…Разумеется, невозможно закрывать глаза на благие намерения, если они даже направлены, по моему мнению, не туда, куда нужно, и реализуются не так, как следует. Я не отрицаю также права блюсти свои интересы, даже если они абсолютно противоположны тому, что я не могу не считать правильным. Но отсутствие правды и ясности может нагнать на меня отчаяние, поэтому я вынужден требовать их. Я не могу упрекнуть
Вот еще одна выдержка из письма Герлаха:
«Потсдам, 4 января 1855 г.
…Я думаю, что здесь мы с вами можем быть заодно если и не в принципе, то хотя бы на практике, ведь я, следуя священному писанию, считаю, что нельзя делать зла для того, чтобы вышло добро; сотворивший это будет осужден [121]. Заигрывание с Бонапартом и либерализмом есть зло, а в нашей ситуации это, по-моему, это еще и глупо. Вы забываете (ошибка каждого, кто покидает наши края) о личностях, а ведь именно они все решают. Как вы можете предпринимать такие замысловатые обходные маневры при таком беспринципном и неблагонадежном министре, которого, помимо его воли, толкнули на ложный путь, да и при таком своеобразном (чтобы не сказать жестче) государе, действия которого невозможно прогнозировать.
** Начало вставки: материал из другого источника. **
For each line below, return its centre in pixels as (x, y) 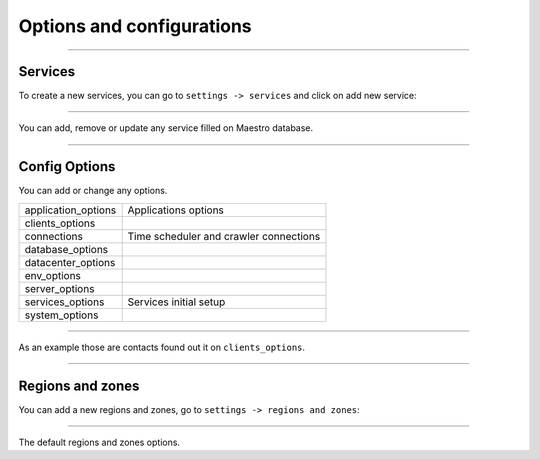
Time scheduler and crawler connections (224, 236)
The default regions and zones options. (99, 442)
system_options (61, 315)
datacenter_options (70, 262)
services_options (64, 302)
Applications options (176, 210)
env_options (53, 275)
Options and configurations (135, 26)
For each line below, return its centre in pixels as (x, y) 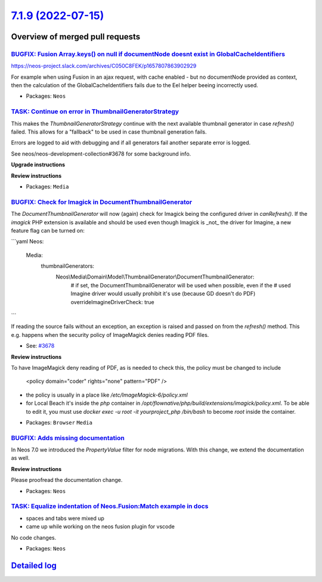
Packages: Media (47, 186)
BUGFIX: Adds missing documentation (68, 438)
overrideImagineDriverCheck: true (112, 302)
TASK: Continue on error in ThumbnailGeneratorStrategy (95, 112)
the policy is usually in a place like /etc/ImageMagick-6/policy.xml (107, 395)
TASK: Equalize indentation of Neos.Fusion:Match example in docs (110, 506)
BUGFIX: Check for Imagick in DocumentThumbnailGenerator (102, 202)
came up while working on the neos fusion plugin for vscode (100, 527)
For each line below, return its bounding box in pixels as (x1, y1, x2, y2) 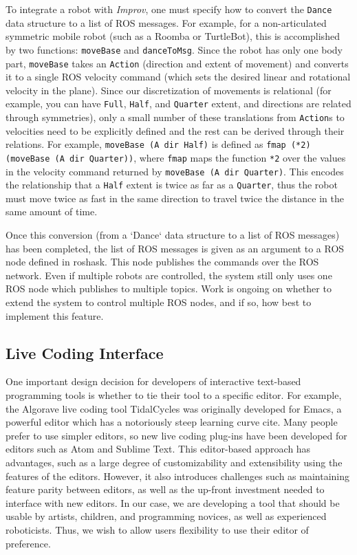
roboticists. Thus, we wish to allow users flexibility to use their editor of (6, 522, 309, 536)
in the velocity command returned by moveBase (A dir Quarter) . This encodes (6, 164, 344, 178)
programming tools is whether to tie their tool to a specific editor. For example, (6, 388, 342, 402)
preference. (6, 536, 51, 550)
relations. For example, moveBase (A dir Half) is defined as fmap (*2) (6, 137, 311, 151)
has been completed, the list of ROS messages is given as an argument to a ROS (6, 241, 345, 255)
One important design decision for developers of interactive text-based (6, 374, 301, 389)
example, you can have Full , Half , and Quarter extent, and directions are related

Учтите же, что Фра Диаволо – убежденный бонапартист [122]; вспомните-ка его поведение во время государственного переворота, покровительство писаниям Квеля, а если хотите что-то посвежее, то могу вам сообщить, что на днях он в письме Вертеру (тогдашнему посланнику в Петербурге) выражал нелепое мнение, что, если мы хотим быть полезны России, нам следует присоединиться к договору от 2 декабря, чтобы иметь право голоса в переговорах… Если переговоры, происходящие в Вене, обернутся таким раскладом, что можно будет рассчитывать на успех, то нас привлекут и не станут игнорировать нас с нашим 300-тысячным войском. Это уже и сейчас было бы нереально, если бы мы своим постоянным прихрамыванием на обе ноги, а иногда и на третью, не подорвали доверие к себе и не утратили способности внушать страх. Я очень хотел бы, чтобы вы приехали сюда хотя бы на несколько дней, чтобы лучше ориентироваться. Я знаю лично, как легко дезориентироваться при длительном отсутствии. Имея ввиду такой личный характер наших условий, трудно рассказывать о них в письменной форме, тем более что тут и тут замешаны люди бесцеремонные и ненадежные. Мне всегда бывает не по себе, когда его величество откровенничает с Фра Диаволо, ведь когда король чувствует, что он чист перед богом и перед собственной совестью, он не только со мной, но и со многими другими бывает откровеннее, нежели с Фра Диаволо. В этом откровенничаньи видно смесь слабости и хитрости на одной стороне и редкого подобострастия – на другой, а приводит это к самым печальным последствиям».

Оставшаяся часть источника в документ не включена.